Now simplify the expression to get $E[R] = \frac{2\ N_+\ N_-}{N} + 1$.

Similarly, the variance of the number of runs is$$Var[R] = \frac 14 Var[\sum_{i=1}^{N-1}x_i x_{i+1}] = \frac 14 ((N-1)E[x_1x_2x_1x_2] + 2(N-2)E[x_1x_2x_2x_3] + (N-2)(N-3) E[x_1x_2x_3x_4] - (N-1)^2 E[x_1x_2]^2)$$and simplifying, we obtain the variance.

Similarly we can calculate all moments of $R$, but the algebra becomes uglier and uglier.

=== Asymptotic normality ===
Theorem. If we sample longer and longer sequences, with $\lim N_+ / N = p$ for some fixed $p \in (0, 1)$, then $\frac{R-\mu}{\sigma} \sim \sqrt N (R/\mu - 1)$ converges in distribution to the normal distribution with mean 0 and variance 1.

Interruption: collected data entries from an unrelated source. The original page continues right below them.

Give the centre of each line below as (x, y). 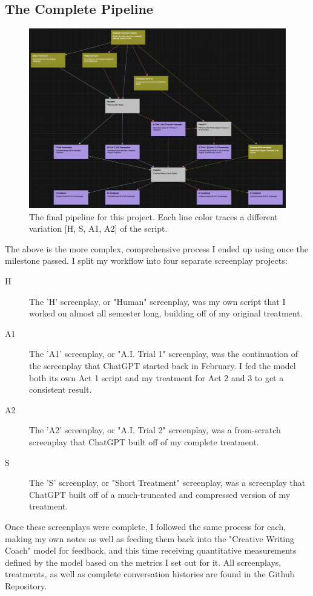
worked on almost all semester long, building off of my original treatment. (166, 313)
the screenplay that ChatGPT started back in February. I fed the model (163, 366)
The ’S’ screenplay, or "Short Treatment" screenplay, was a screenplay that (167, 483)
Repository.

Proof sketch. It suffices to prove the asymptotic normality of the sequence $\sum_{i=1}^{N-1} x_i x_{i+1}$, which can be proven by a martingale central limit theorem.

==Applications==
Runs tests can be used to test:
1. the randomness of a distribution, by taking the data in the given order and marking with + the data greater than the median, and with – the data less than the median (numbers equalling the median are omitted.)
2. whether a function fits well to a data set, by marking the data exceeding the function value with + and the other data with −. For this use, the runs test, which takes into account the signs but not the distances, is complementary to the chi square test, which takes into account the distances but not the signs.

==Related tests==
The Kolmogorov–Smirnov test has been shown to be more powerful than the Wald–Wolfowitz test for detecting differences between distributions that differ solely in their location. However, the reverse is true if the distributions differ in variance and have at the most only a small difference in location.

The Wald–Wolfowitz runs test has been extended for use with several samples.